Make hdpsysuser as owner of that directory.

[hdpsysuser@hdpmaster ~]$ sudo chown hdpsysuser:hadoop_grp -R /opt/volume/hadoop_tmp/

[hdpsysuser@hdpmaster volume]$ ll
total 0
drwxr-xr-x. 3 hdpsysuser hadoop_grp 18 Feb 7 17:43 hadoop_tmp


Only for slave nodes

Since we have two slave nodes, we will be applying the following changes over hdpslave1 and hdpslave2 nodes.

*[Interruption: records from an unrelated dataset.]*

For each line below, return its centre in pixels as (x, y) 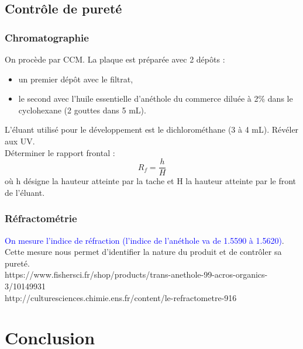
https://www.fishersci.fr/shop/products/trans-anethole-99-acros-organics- (136, 274)
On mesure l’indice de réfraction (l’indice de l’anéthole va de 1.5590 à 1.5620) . (144, 240)
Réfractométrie (41, 218)
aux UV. (20, 141)
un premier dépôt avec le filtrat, (76, 79)
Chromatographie (47, 37)
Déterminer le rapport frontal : (60, 152)
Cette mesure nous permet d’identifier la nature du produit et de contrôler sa (143, 252)
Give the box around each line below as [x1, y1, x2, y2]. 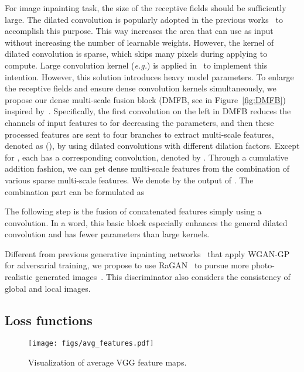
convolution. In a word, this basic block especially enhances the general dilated [5, 216, 288, 228]
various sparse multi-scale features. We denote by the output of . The [5, 173, 254, 186]
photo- [251, 259, 275, 271]
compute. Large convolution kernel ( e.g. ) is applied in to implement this [5, 59, 268, 71]
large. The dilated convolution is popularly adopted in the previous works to [5, 13, 283, 25]
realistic [5, 271, 33, 283]
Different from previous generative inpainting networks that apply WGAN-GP [5, 247, 290, 260]
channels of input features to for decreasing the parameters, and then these [5, 116, 274, 128]
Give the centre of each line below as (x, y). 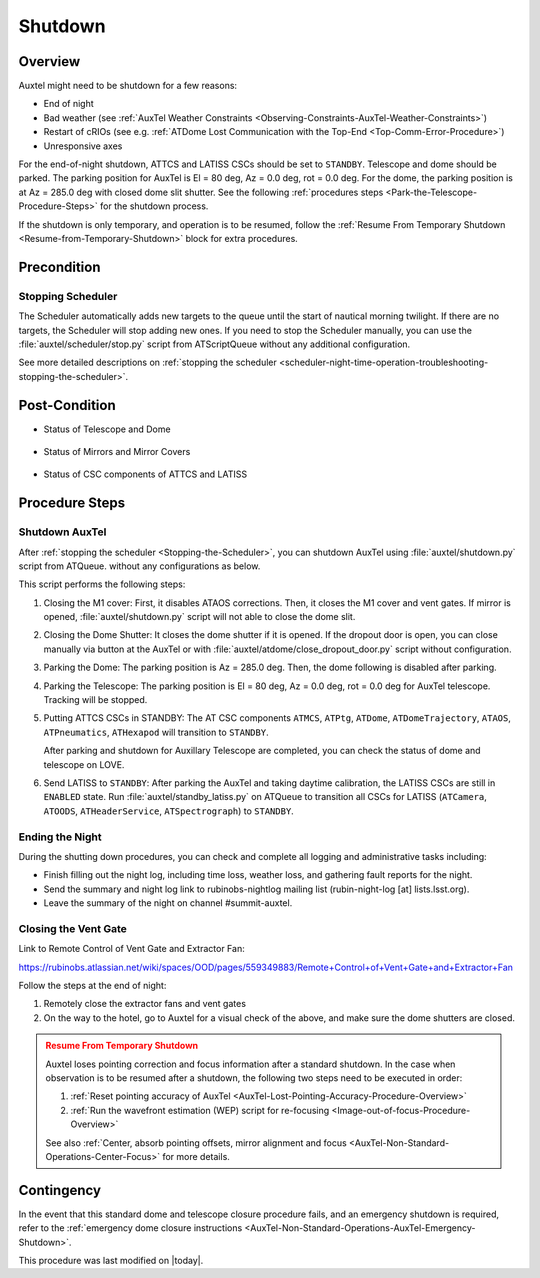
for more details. (195, 1156)
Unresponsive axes (83, 146)
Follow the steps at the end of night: (92, 986)
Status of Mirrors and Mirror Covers (117, 451)
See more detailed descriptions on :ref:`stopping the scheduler (147, 362)
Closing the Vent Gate (72, 928)
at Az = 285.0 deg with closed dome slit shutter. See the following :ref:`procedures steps (201, 192)
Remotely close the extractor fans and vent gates (145, 1004)
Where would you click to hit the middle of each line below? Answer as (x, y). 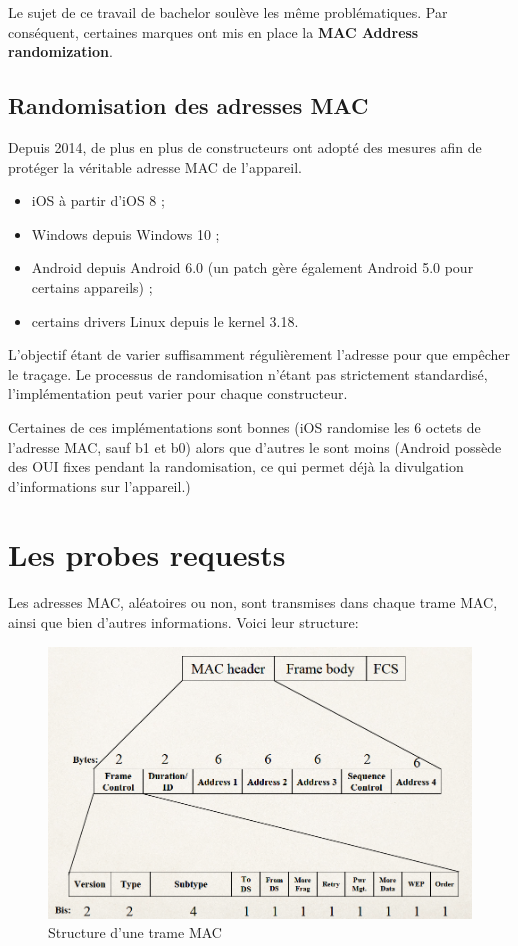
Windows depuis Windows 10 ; (125, 233)
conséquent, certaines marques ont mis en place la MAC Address (213, 31)
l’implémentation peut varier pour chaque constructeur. (178, 393)
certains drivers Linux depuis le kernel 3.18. (165, 320)
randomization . (60, 51)
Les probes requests (147, 554)
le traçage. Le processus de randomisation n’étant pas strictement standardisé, (248, 373)
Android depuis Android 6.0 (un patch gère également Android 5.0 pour (252, 267)
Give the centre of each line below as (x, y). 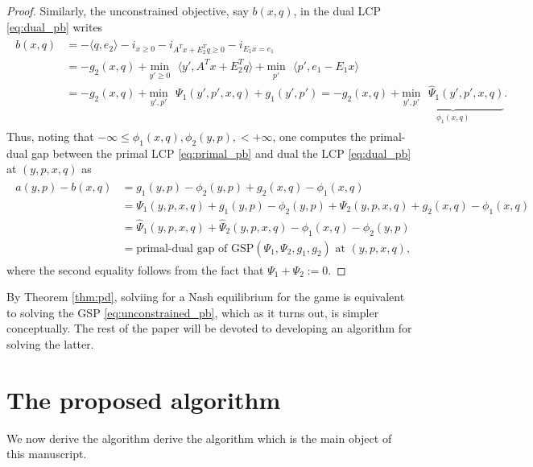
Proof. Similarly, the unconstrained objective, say (128, 10)
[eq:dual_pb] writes (55, 26)
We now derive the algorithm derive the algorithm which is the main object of (199, 438)
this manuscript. (47, 454)
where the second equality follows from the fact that (135, 269)
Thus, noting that (50, 136)
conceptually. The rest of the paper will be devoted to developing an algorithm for (209, 328)
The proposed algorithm (144, 399)
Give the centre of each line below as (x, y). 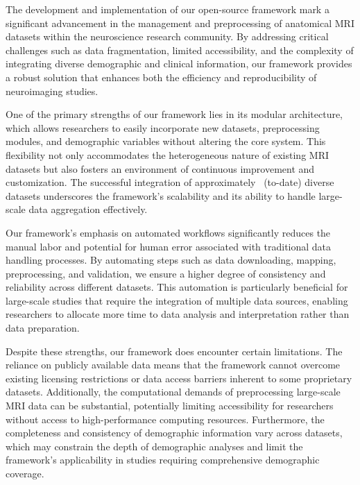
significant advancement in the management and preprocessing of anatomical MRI (180, 23)
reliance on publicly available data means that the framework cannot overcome (173, 365)
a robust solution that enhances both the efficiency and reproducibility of (161, 77)
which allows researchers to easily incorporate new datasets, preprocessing (163, 127)
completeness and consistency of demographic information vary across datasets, (174, 433)
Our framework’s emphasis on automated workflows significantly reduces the (168, 232)
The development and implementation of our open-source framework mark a (168, 9)
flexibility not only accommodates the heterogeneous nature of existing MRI (168, 154)

Make datanode directory [hdpsysuser@hdpslave1 ~]$ sudo mkdir -p /opt/volume/hadoop_tmp/hdfs/datanode

[hdpsysuser@hdpslave2 ~]$ sudo mkdir -p /opt/volume/hadoop_tmp/hdfs/datanode

Make hdpsysuser as owner of that directory
[hdpsysuser@hdpslave1 ~]$ sudo chown hdpsysuser:hadoop_grp -R /opt/volume/hadoop_tmp/

[hdpsysuser@hdpslave2 ~]$ sudo chown hdpsysuser:hadoop_grp -R /opt/volume/hadoop_tmp/

Only for master nodes
Format name node now.


[hdpsysuser@hdpmaster volume]$ hdfs namenode –format


Starting up Hadoop cluster daemons

Start HDFS daemons 

[hdpsysuser@hdpmaster volume]$ start-dfs.sh

Starting namenodes on [hdpmaster]
hdpmaster: starting namenode, logging to /usr/hadoopsw/hadoop-2.7.3/logs/hadoop-hdpsysuser-namenode-hdpmaster.out
hdpslave1: starting datanode, logging to /usr/hadoopsw/hadoop-2.7.3/logs/hadoop-hdpsysuser-datanode-hdpslave1.localdomain.out
hdpslave2: starting datanode, logging to /usr/hadoopsw/hadoop-2.7.3/logs/hadoop-hdpsysuser-datanode-hdpslave2.localdomain.out
Starting secondary namenodes [0.0.0.0]
0.0.0.0: starting secondarynamenode, logging to /usr/hadoopsw/hadoop-2.7.3/logs/hadoop-hdpsysuser-secondarynamenode-hdpmaster.out

[hdpsysuser@hdpmaster volume]$ jps

4454 NameNode
4777 Jps
4653 SecondaryNameNode


Start MapReduce daemons:

[hdpsysuser@hdpmaster volume]$ start-yarn.sh

starting yarn daemons
starting resourcemanager, logging to /usr/hadoopsw/hadoop-2.7.3/logs/yarn-hdpsysuser-resourcemanager-hdpmaster.out
hdpslave2: starting nodemanager, logging to /usr/hadoopsw/hadoop-2.7.3/logs/yarn-hdpsysuser-nodemanager-hdpslave2.localdomain.out
hdpslave1: starting nodemanager, logging to /usr/hadoopsw/hadoop-2.7.3/logs/yarn-hdpsysuser-nodemanager-hdpslave1.localdomain.out


[hdpsysuser@hdpmaster volume]$ jps

5106 Jps
4837 ResourceManager
4454 NameNode
4653 SecondaryNameNode

For slave nodes

Verify Hadoop daemons on all slave nodes also:

[hdpsysuser@hdpslave1 ~]$ jps

22305 NodeManager
22434 Jps
22003 DataNode

[hdpsysuser@hdpslave2 ~]$ jps

22243 DataNode
22679 Jps
22542 NodeManager


The NodeManager (NM) is YARN’s per-node agent, and takes care of the individual compute nodes in a Hadoop cluster. This includes keeping up-to date with the ResourceManager (RM), overseeing containers’ life-cycle management; monitoring resource usage (memory, CPU) of individual containers, tracking node-health, log’s management and auxiliary services which may be exploited by different YARN applications.


Track/Veify using web UI

For ResourceManager – http://hdpmaster:8088


For NameNode – http://hdpmaster:50070



Congratulations! You have successfully setup Apache Hadoop multi node cluster in Redhat Linux.